Cytotoxic T-lymphocytes: release chemicals that are toxic to cells. It secretes perforins and granzymes.
Humoral immunity by B-lymphocytes can be activated by direct contact with an antigen.
Upon activation, B-lymphocytes proliferate and differentiate into antibody producing plasma cells and memory B-lymphocytes.
Memory B-lymphocytes: activated upon reexposure to the same antigen.
B-lymphocytes have the ability to act as APCs. They recognize and respond to antigens outside cells.
They can engulf, process and present the antigen to the helper T-lymphocyte that recognizes that antigen.
Naïve T-lymphocytes will not recognize an antigen on its own.
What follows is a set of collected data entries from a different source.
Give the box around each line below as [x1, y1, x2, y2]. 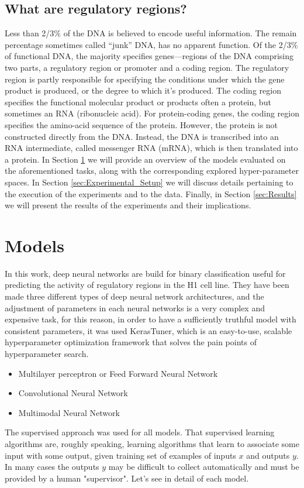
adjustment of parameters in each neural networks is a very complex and [5, 301, 265, 314]
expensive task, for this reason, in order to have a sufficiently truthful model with [5, 313, 296, 325]
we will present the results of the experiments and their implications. [5, 199, 251, 211]
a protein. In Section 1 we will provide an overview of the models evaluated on [5, 153, 286, 165]
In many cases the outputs [5, 460, 99, 473]
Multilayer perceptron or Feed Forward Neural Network [18, 367, 218, 379]
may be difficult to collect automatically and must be [108, 460, 299, 473]
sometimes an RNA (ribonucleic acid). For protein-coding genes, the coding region [5, 107, 299, 119]
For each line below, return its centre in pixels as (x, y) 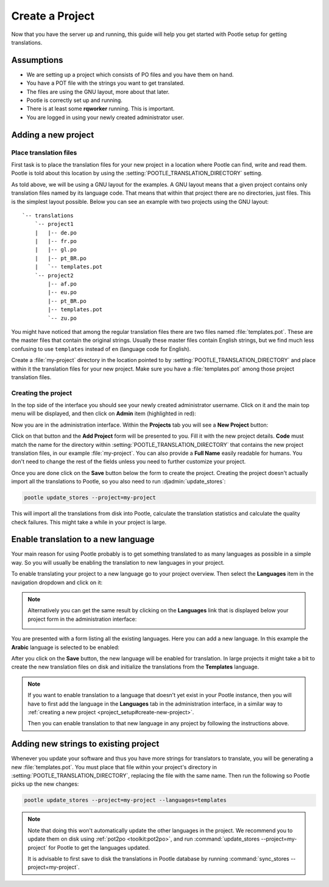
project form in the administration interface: (82, 619)
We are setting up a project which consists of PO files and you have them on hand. (130, 74)
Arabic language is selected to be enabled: (65, 647)
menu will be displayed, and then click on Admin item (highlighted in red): (104, 414)
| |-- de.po (56, 233)
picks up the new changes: (45, 784)
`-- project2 (54, 275)
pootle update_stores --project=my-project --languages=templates (125, 800)
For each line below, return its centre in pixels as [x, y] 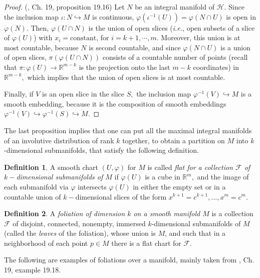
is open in [241, 16]
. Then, [38, 27]
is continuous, [113, 16]
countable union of [33, 196]
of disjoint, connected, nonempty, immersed [79, 223]
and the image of [223, 177]
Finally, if [19, 94]
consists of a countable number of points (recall [175, 57]
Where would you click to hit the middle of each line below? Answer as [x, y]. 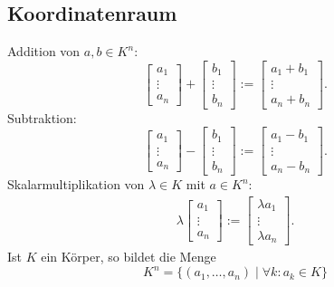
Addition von [44, 51]
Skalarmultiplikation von [76, 184]
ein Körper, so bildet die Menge [129, 257]
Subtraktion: [42, 117]
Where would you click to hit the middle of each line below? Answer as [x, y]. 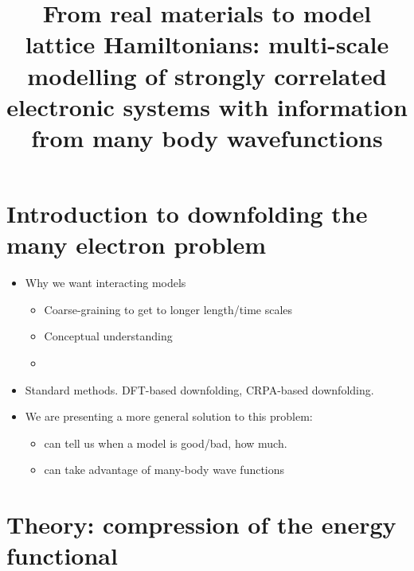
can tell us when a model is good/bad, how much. [166, 443]
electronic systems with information [207, 106]
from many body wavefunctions [207, 137]
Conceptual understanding [108, 336]
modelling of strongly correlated [207, 75]
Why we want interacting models [105, 283]
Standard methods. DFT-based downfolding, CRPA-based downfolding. [199, 389]
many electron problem [137, 245]
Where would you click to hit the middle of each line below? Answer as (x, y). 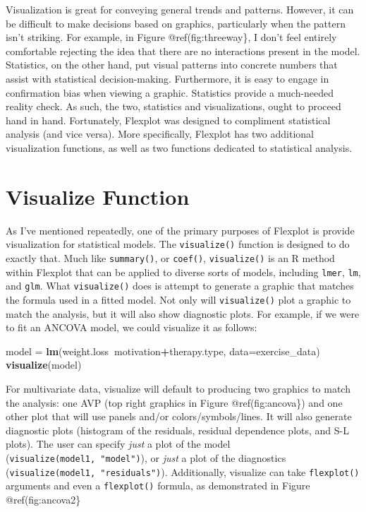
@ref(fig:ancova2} (43, 499)
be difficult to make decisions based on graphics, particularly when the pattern (176, 23)
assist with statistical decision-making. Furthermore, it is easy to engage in (167, 78)
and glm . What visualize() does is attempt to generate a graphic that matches (180, 286)
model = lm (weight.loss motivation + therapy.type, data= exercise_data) (163, 351)
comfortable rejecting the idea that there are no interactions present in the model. (183, 50)
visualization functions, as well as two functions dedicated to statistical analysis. (179, 147)
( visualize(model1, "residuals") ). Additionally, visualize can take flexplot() (183, 471)
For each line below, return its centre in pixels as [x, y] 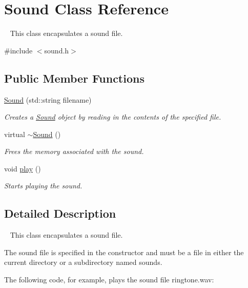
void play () [23, 168]
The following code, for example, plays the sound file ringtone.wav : [109, 280]
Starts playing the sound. [43, 186]
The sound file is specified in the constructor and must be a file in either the [124, 252]
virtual [15, 134]
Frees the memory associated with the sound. [74, 151]
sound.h [57, 50]
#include [18, 50]
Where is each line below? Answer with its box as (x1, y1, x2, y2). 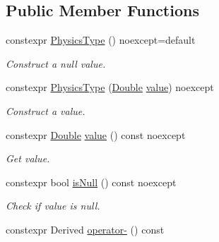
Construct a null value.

An antigen bound to an MHC I or II protein on the surface of an APC will trigger the activation of a T-lymphocyte if it recognizes the antigen. Upon activation, T-lymphocytes proliferate and differentiate into helper T-lymphocytes and cytotoxic T-lymphocytes.
Plasma cells: produce antibodies. More specifically, they produce immunoglobulin proteins.
These antibodies can bind to antigens and mark them for destruction by other immune cells.
Perforins puncture the cells plasma membrane.
Granzymes move in and induce cell death by apoptosis, limiting the spread of the infectious agent.
These cells have a much longer life span than plasma cells. Usually months to years compared to five to seven days.